Where should retailers invest their logistics technology budget?
The conversation at RetailJam made clear that retailers are moving beyond basic shipping functionality. The smart money is going into platforms that provide complete delivery orchestration – unified visibility, predictive analytics, automated communications and continuous optimisation across all delivery channels.
These investments pay dividends across the entire business. Customer service teams handle fewer reactive contacts and more proactive relationship building. Operations teams can optimise based on real performance data from all delivery partners rather than gut instinct. Marketing teams can use consistent delivery performance as a competitive differentiator rather than a potential liability.
The retailers who recognise this shift are already pulling ahead. Those still focused on printing labels more efficiently are fighting yesterday’s battle while their competitors orchestrate tomorrow’s customer experiences across every delivery touchpoint.
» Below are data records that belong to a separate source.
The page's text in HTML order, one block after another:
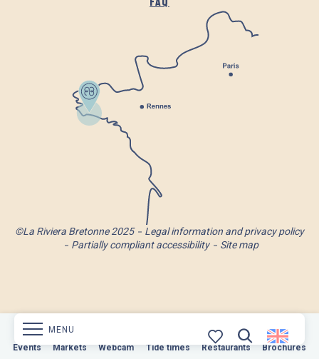
Events Markets
Markets Webcam
Webcam Tide times
Tide times Restaurants
Restaurants Brochures
Brochures
MENU
Search
©La Riviera Bretonne 2025
Legal information and privacy policy
Partially compliant accessibility
Site map
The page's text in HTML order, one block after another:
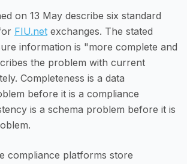
on 13 May describe six standard
FIU.net exchanges. The stated
information is "more complete and
the problem with current
Completeness is a data
before it is a compliance
is a schema problem before it is
compliance platforms store
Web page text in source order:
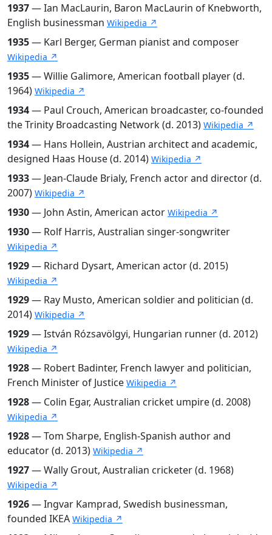
1937— Ian MacLaurin, Baron MacLaurin of Knebworth,
English businessman Wikipedia ↗
1935— Karl Berger, German pianist and composer
Wikipedia ↗
1935— Willie Galimore, American football player (d.
1964) Wikipedia ↗
1934— Paul Crouch, American broadcaster, co-founded
the Trinity Broadcasting Network (d. 2013) Wikipedia ↗
1934— Hans Hollein, Austrian architect and academic,
designed Haas House (d. 2014) Wikipedia ↗
1933— Jean-Claude Brialy, French actor and director (d.
2007) Wikipedia ↗
1930— John Astin, American actor Wikipedia ↗
1930— Rolf Harris, Australian singer-songwriter
Wikipedia ↗
1929— Richard Dysart, American actor (d. 2015)
Wikipedia ↗
1929— Ray Musto, American soldier and politician (d.
2014) Wikipedia ↗
1929— István Rózsavölgyi, Hungarian runner (d. 2012)
Wikipedia ↗
1928— Robert Badinter, French lawyer and politician,
French Minister of Justice Wikipedia ↗
1928— Colin Egar, Australian cricket umpire (d. 2008)
Wikipedia ↗
1928— Tom Sharpe, English-Spanish author and
educator (d. 2013) Wikipedia ↗
1927— Wally Grout, Australian cricketer (d. 1968)
Wikipedia ↗
1926— Ingvar Kamprad, Swedish businessman,
founded IKEA Wikipedia ↗
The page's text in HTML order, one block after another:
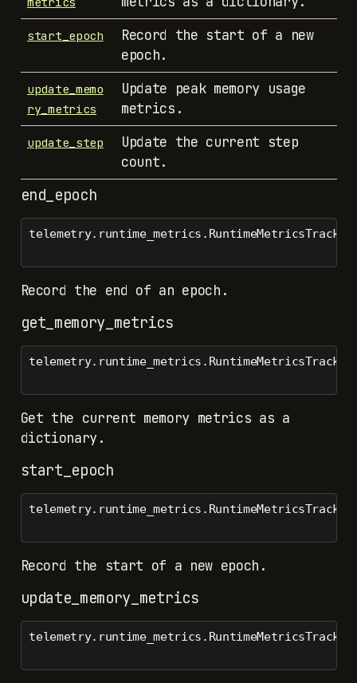
start_epoch
Record the start of a new
epoch.
update_memo
ry_metrics
Update peak memory usage
metrics.
update_step
Update the current step
count.
end_epoch
Record the end of an epoch.
get_memory_metrics
Get the current memory metrics as a
dictionary.
start_epoch
Record the start of a new epoch.
update_memory_metrics
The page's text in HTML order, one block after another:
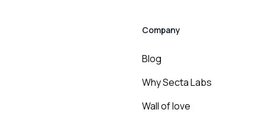
Company
Blog
Why Secta Labs
Wall of love
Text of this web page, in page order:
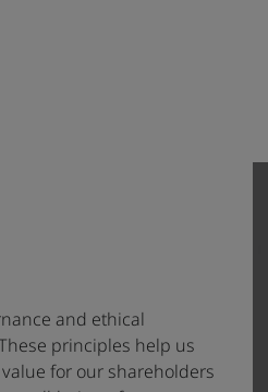
and ethical
principles help us
for our shareholders
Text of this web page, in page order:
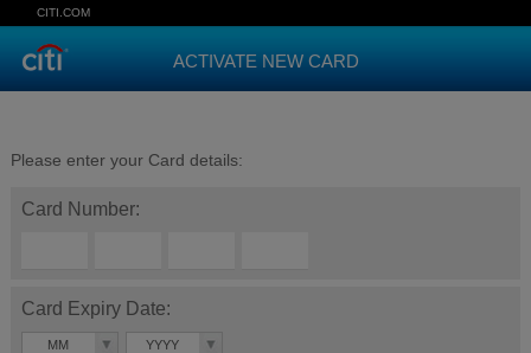
CITI.COM
ACTIVATE NEW CARD
Please enter your Card details:
Card Number:
Card Expiry Date:
MM YYYY
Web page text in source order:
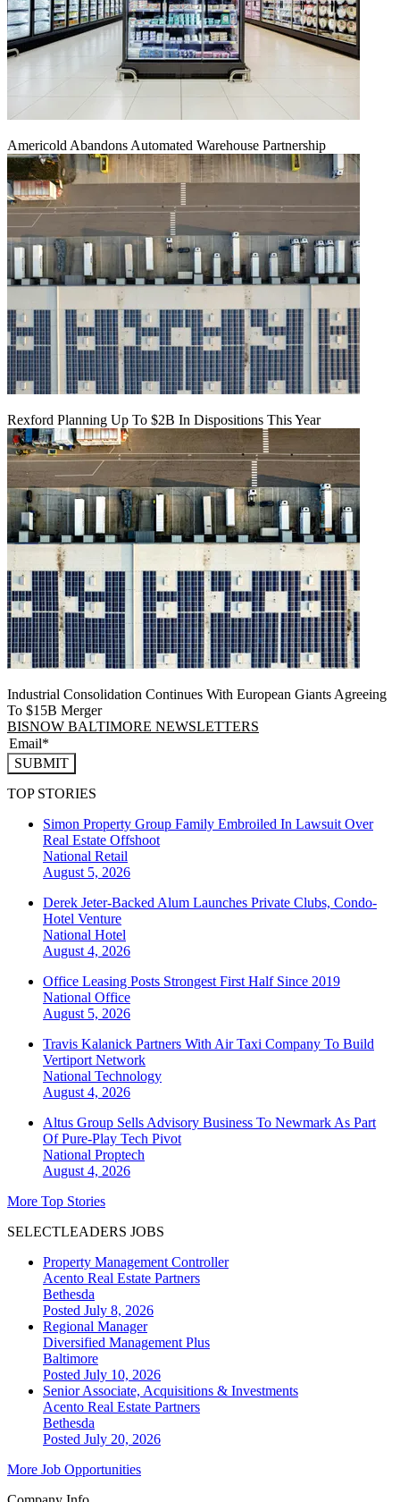
Americold Abandons Automated Warehouse Partnership
Rexford Planning Up To $2B In Dispositions This Year
Industrial Consolidation Continues With European Giants Agreeing
To $15B Merger
BISNOW BALTIMORE NEWSLETTERS
SUBMIT
TOP STORIES
Simon Property Group Family Embroiled In Lawsuit Over
Real Estate Offshoot
National Retail
August 5, 2026
Derek Jeter-Backed Alum Launches Private Clubs, Condo-
Hotel Venture
National Hotel
August 4, 2026
Office Leasing Posts Strongest First Half Since 2019
National Office
August 5, 2026
Travis Kalanick Partners With Air Taxi Company To Build
Vertiport Network
National Technology
August 4, 2026
Altus Group Sells Advisory Business To Newmark As Part
Of Pure-Play Tech Pivot
National Proptech
August 4, 2026
More Top Stories
SELECTLEADERS JOBS
Property Management Controller
Acento Real Estate Partners
Bethesda
Posted July 8, 2026
Regional Manager
Diversified Management Plus
Baltimore
Posted July 10, 2026
Senior Associate, Acquisitions & Investments
Acento Real Estate Partners
Bethesda
Posted July 20, 2026
More Job Opportunities
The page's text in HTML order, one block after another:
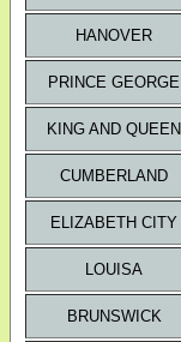
HANOVER
PRINCE GEORGE
KING AND QUEEN
CUMBERLAND
ELIZABETH CITY
LOUISA
BRUNSWICK
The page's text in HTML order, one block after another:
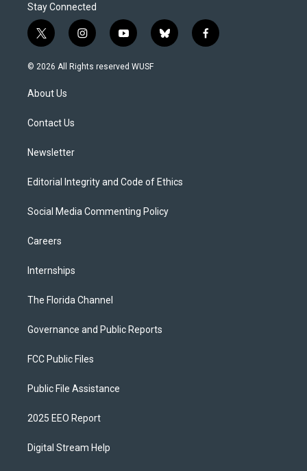
Stay Connected
t
w
i
t
e
i
n
s
y
o
u
b
l
f
a
© 2026 All Rights reserved WUSF
About Us
Contact Us
Newsletter
Editorial Integrity and Code of Ethics
Social Media Commenting Policy
Careers
Internships
The Florida Channel
Governance and Public Reports
FCC Public Files
Public File Assistance
2025 EEO Report
Digital Stream Help
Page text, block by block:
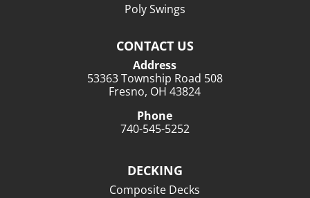
Poly Swings
CONTACT US
Address
53363 Township Road 508
Fresno, OH 43824
Phone
740-545-5252
DECKING
Composite Decks
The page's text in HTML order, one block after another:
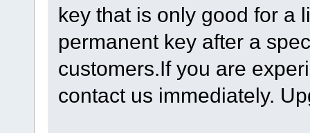
key that is only good for a
permanent key after a
customers.If you are
contact us immediately.
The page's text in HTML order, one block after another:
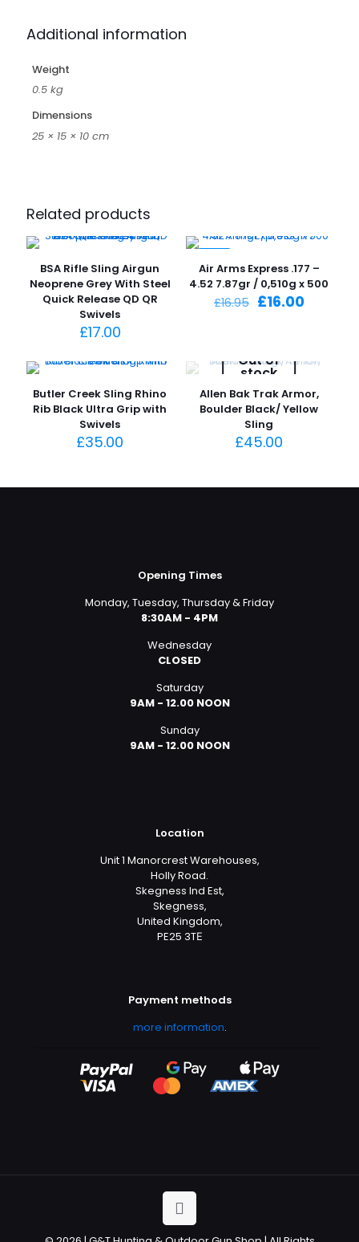
Additional information
Weight
0.5 kg
Dimensions
25 × 15 × 10 cm
Related products
BSA Rifle Sling Airgun
Neoprene Grey With Steel
Quick Release QD QR
Swivels
£17.00
Air Arms Express .177 –
4.52 7.87gr / 0,510g x 500
£16.95 Original
£16.00Current
Butler Creek Sling Rhino
Rib Black Ultra Grip with
Swivels
£35.00
Out of
stock
Allen Bak Trak Armor,
Boulder Black/ Yellow
Sling
£45.00
Opening Times
Monday, Tuesday, Thursday & Friday
8:30AM - 4PM
Wednesday
CLOSED
Saturday
9AM - 12.00 NOON
Sunday
9AM - 12.00 NOON
Location
Unit 1 Manorcrest Warehouses,
Holly Road.
Skegness Ind Est,
Skegness,
United Kingdom,
PE25 3TЕ
Payment methods
more information.
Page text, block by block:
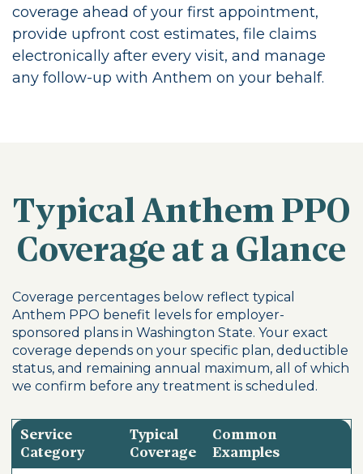
coverage ahead of your first appointment,
provide upfront cost estimates, file claims
electronically after every visit, and manage
any follow-up with Anthem on your behalf.
Typical Anthem PPO
Coverage at a Glance
Coverage percentages below reflect typical
Anthem PPO benefit levels for employer-
sponsored plans in Washington State. Your exact
coverage depends on your specific plan, deductible
status, and remaining annual maximum, all of which
we confirm before any treatment is scheduled.
Service
Category
Typical
Coverage
Common
Examples
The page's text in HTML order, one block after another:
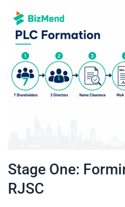
Stage One:
RJSC
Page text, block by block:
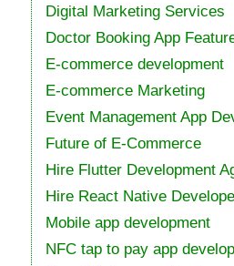
Digital Marketing Services
Doctor Booking App
E-commerce development
E-commerce Marketing
Event Management App
Future of E-Commerce
Hire Flutter Development
Hire React Native
Mobile app development
NFC tap to pay app
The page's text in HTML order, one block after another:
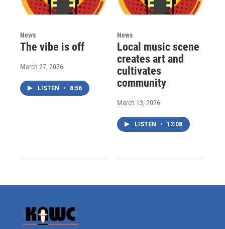
News
The vibe is off
March 27, 2026
LISTEN • 8:56
News
Local music scene
creates art and
cultivates
community
March 13, 2026
LISTEN • 12:08
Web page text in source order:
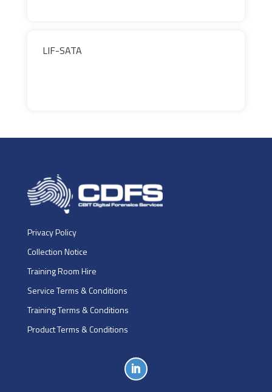
LIF-SATA
Privacy Policy
Collection Notice
Training Room Hire
Service Terms & Conditions
Training Terms & Conditions
Product Terms & Conditions
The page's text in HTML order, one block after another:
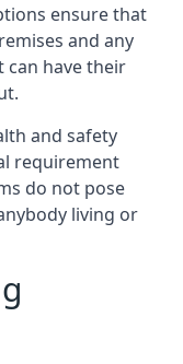
ensure that
and any
can have their
and safety
requirement
do not pose
living or
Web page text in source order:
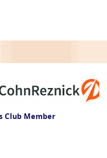
Club Member
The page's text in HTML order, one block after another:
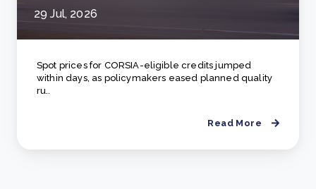
29 Jul, 2026
Spot prices for CORSIA-eligible credits jumped
within days, as policymakers eased planned quality
ru..
Read More
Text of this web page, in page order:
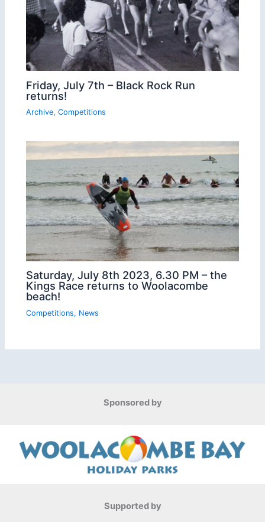
Friday, July 7th – Black Rock Run
returns!
Archive,Competitions
Saturday, July 8th 2023, 6.30 PM – the
Kings Race returns to Woolacombe
beach!
Competitions, News
Sponsored by
Supported by
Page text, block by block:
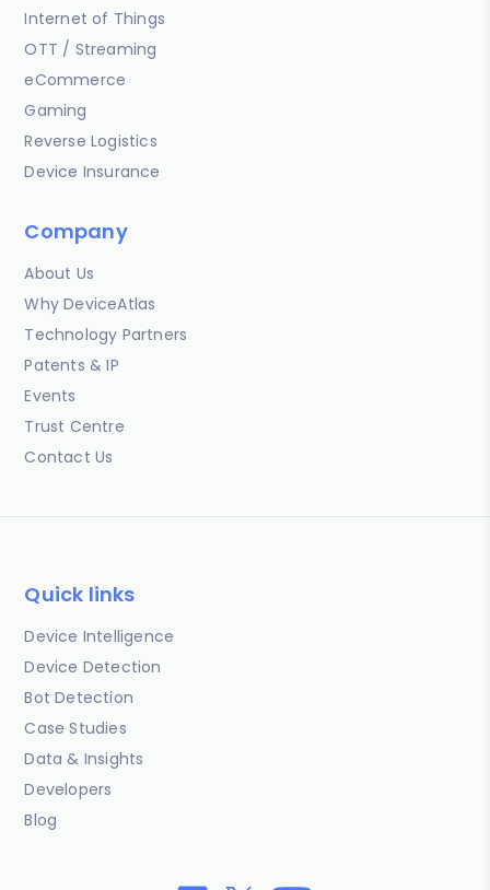
Internet of Things
OTT / Streaming
eCommerce
Gaming
Reverse Logistics
Device Insurance
Company
About Us
Why DeviceAtlas
Technology Partners
Patents & IP
Events
Trust Centre
Contact Us
Quick links
Device Intelligence
Device Detection
Bot Detection
Case Studies
Data & Insights
Developers
Blog
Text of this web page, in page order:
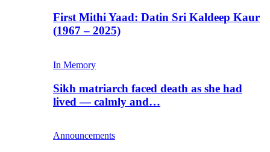
First Mithi Yaad: Datin Sri Kaldeep Kaur
(1967 – 2025)
In Memory
Sikh matriarch faced death as she had
lived — calmly and…
Announcements
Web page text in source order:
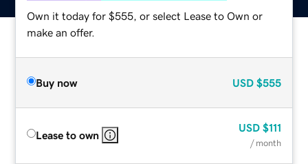
Own it today for $555, or select Lease to Own or
make an offer.
Buy now USD $555
Lease to own
USD $111
/ month
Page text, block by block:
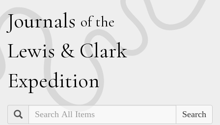
Journals of the
Lewis & Clark
Expedition
Search
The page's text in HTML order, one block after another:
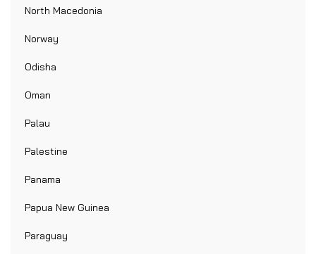
North Macedonia
Norway
Odisha
Oman
Palau
Palestine
Panama
Papua New Guinea
Paraguay
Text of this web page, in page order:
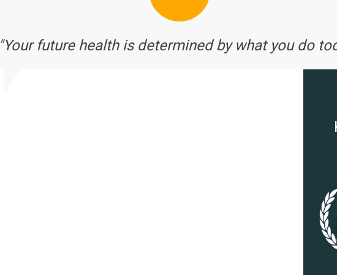
"Your future health is determined by what you do
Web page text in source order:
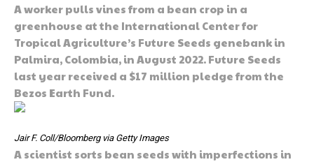
A worker pulls vines from a bean crop in a
greenhouse at the International Center for
Tropical Agriculture’s Future Seeds genebank in
Palmira, Colombia, in August 2022. Future Seeds
last year received a $17 million pledge from the
Bezos Earth Fund.
Jair F. Coll/Bloomberg via Getty Images
A scientist sorts bean seeds with imperfections in
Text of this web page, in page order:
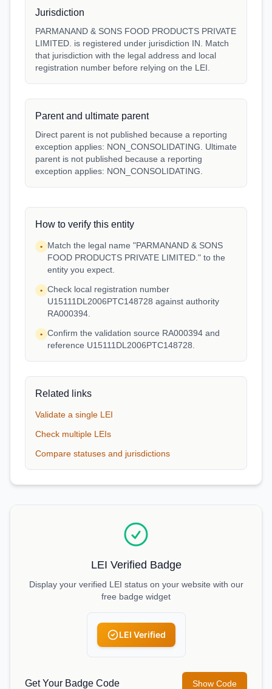
Jurisdiction
PARMANAND & SONS FOOD PRODUCTS PRIVATE
LIMITED. is registered under jurisdiction IN. Match
that jurisdiction with the legal address and local
registration number before relying on the LEI.
Parent and ultimate parent
Direct parent is not published because a reporting
exception applies: NON_CONSOLIDATING. Ultimate
parent is not published because a reporting
exception applies: NON_CONSOLIDATING.
How to verify this entity
•
Match the legal name "PARMANAND & SONS
FOOD PRODUCTS PRIVATE LIMITED." to the
entity you expect.
• Check local registration number
U15111DL2006PTC148728 against authority
RA000394.
• Confirm the validation source RA000394 and
reference U15111DL2006PTC148728.
Related links
Validate a single LEI
Check multiple LEIs
Compare statuses and jurisdictions
LEI Verified Badge
Display your verified LEI status on your website with our
free badge widget
LEI Verified
Get Your Badge Code Show Code
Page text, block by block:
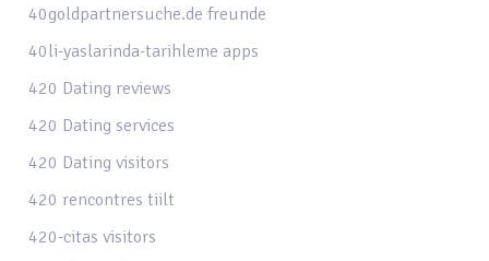
40goldpartnersuche.de freunde
40li-yaslarinda-tarihleme apps
420 Dating reviews
420 Dating services
420 Dating visitors
420 rencontres tiilt
420-citas visitors
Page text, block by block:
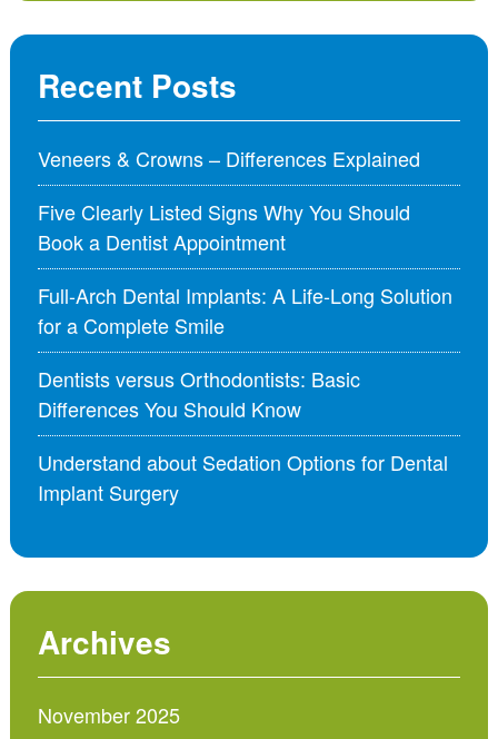
Recent Posts
Veneers & Crowns – Differences Explained
Five Clearly Listed Signs Why You Should
Book a Dentist Appointment
Full-Arch Dental Implants: A Life-Long Solution
for a Complete Smile
Dentists versus Orthodontists: Basic
Differences You Should Know
Understand about Sedation Options for Dental
Implant Surgery
Archives
November 2025
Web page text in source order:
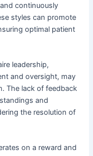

Steve’s observation at RetailJam highlights a key transformation, that success belongs to retailers who ensure customers always know where their order is. This goes beyond simply moving parcels faster. It involves seamlessly orchestrating every moment of the post-purchase journey to transform customers from buyers to advocates without hesitation. The brands excelling in this new landscape are those who have mastered making complex logistics feel effortless to their customers.